■ Task instructions
The expected result is the segment of the entries that begins with the line containing "culinary creations. The" and ends with the last line, copied verbatim.

■ Data excerpts
○ ○ ○ ○ ○ ○ ○

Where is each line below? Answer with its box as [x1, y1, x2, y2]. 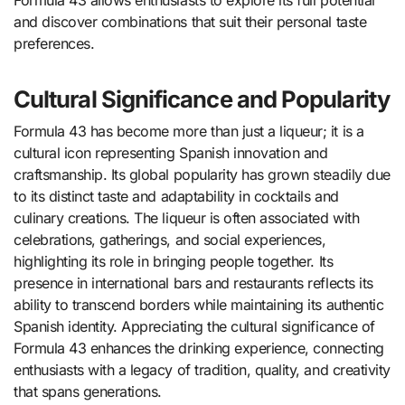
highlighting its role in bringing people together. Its [14, 252, 334, 271]
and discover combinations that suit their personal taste [14, 13, 367, 32]
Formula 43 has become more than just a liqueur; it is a [14, 122, 364, 141]
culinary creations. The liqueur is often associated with [14, 209, 360, 228]
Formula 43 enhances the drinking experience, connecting [14, 339, 384, 358]
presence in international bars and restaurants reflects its [14, 274, 373, 293]
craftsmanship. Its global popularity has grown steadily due [14, 165, 391, 184]
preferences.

○ ○ ○ ○ ○ ○ ○

■ Exercise answer
culinary creations. The liqueur is often associated with [14, 209, 360, 228]
Formula 43 enhances the drinking experience, connecting [14, 339, 384, 358]
presence in international bars and restaurants reflects its [14, 274, 373, 293]
craftsmanship. Its global popularity has grown steadily due [14, 165, 391, 184]
preferences.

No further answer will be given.